═══ ENTRIES SUPPLIED
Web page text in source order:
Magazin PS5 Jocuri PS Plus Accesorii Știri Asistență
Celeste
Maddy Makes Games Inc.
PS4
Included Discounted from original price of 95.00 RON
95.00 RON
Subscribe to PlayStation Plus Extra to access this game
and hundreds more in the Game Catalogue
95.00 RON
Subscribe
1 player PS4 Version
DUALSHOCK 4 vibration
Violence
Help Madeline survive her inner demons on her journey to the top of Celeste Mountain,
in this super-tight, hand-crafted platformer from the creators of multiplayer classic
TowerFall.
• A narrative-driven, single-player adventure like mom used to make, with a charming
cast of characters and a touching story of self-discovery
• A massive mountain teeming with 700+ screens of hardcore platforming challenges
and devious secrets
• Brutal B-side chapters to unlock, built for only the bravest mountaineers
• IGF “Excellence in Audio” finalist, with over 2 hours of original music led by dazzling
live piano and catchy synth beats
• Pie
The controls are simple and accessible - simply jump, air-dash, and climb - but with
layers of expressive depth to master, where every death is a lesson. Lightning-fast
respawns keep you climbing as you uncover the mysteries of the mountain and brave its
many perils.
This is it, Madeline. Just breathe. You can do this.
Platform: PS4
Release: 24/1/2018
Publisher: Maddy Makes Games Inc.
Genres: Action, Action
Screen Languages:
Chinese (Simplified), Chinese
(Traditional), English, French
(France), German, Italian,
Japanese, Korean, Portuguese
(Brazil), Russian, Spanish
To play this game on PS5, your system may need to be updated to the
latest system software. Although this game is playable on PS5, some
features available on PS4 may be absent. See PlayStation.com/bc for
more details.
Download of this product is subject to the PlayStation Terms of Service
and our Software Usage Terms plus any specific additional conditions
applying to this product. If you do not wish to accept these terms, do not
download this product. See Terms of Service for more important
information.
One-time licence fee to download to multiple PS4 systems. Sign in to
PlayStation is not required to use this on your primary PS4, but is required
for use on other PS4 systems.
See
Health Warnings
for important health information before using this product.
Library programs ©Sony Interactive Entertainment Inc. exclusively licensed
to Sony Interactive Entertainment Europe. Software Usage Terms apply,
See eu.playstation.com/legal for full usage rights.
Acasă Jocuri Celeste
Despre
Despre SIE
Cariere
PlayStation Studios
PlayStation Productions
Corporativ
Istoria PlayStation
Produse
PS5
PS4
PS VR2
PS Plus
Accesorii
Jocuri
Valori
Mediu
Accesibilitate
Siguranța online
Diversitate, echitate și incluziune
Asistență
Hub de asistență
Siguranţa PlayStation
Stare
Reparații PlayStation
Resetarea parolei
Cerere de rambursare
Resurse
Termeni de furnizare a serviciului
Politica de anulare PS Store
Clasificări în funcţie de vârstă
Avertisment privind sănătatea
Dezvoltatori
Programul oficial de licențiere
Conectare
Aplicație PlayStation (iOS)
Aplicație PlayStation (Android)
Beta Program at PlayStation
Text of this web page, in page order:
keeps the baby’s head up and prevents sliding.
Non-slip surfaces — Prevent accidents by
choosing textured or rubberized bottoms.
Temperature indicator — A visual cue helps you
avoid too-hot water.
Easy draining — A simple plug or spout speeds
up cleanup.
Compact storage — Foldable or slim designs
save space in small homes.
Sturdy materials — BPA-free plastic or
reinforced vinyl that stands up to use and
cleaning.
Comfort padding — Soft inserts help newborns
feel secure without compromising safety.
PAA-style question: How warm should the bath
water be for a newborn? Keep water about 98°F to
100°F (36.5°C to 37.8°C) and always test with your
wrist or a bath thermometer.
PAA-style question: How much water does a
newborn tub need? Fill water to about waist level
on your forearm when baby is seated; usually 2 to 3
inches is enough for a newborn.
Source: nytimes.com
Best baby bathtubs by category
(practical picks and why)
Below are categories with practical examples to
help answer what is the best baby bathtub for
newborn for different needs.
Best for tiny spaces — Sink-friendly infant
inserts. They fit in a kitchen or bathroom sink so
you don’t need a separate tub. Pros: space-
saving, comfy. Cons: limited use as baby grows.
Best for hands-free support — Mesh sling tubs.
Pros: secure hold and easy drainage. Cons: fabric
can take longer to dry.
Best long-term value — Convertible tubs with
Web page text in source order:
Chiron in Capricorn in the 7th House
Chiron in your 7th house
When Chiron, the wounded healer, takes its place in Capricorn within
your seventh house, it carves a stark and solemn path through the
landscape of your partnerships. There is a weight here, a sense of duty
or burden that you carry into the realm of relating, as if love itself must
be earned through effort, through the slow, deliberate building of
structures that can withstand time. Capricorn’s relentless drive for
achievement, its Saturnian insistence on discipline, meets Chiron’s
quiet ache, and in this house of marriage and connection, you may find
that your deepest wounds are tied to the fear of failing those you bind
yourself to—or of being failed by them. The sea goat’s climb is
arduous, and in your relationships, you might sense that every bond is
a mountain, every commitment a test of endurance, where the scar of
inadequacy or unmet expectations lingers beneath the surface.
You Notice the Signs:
══════
» **WORK TO BE COMPLETED**
Each line above that contains the string "important" should be copied.

» **TASK OUTPUT**
download this product. See Terms of Service for more important
for important health information before using this product.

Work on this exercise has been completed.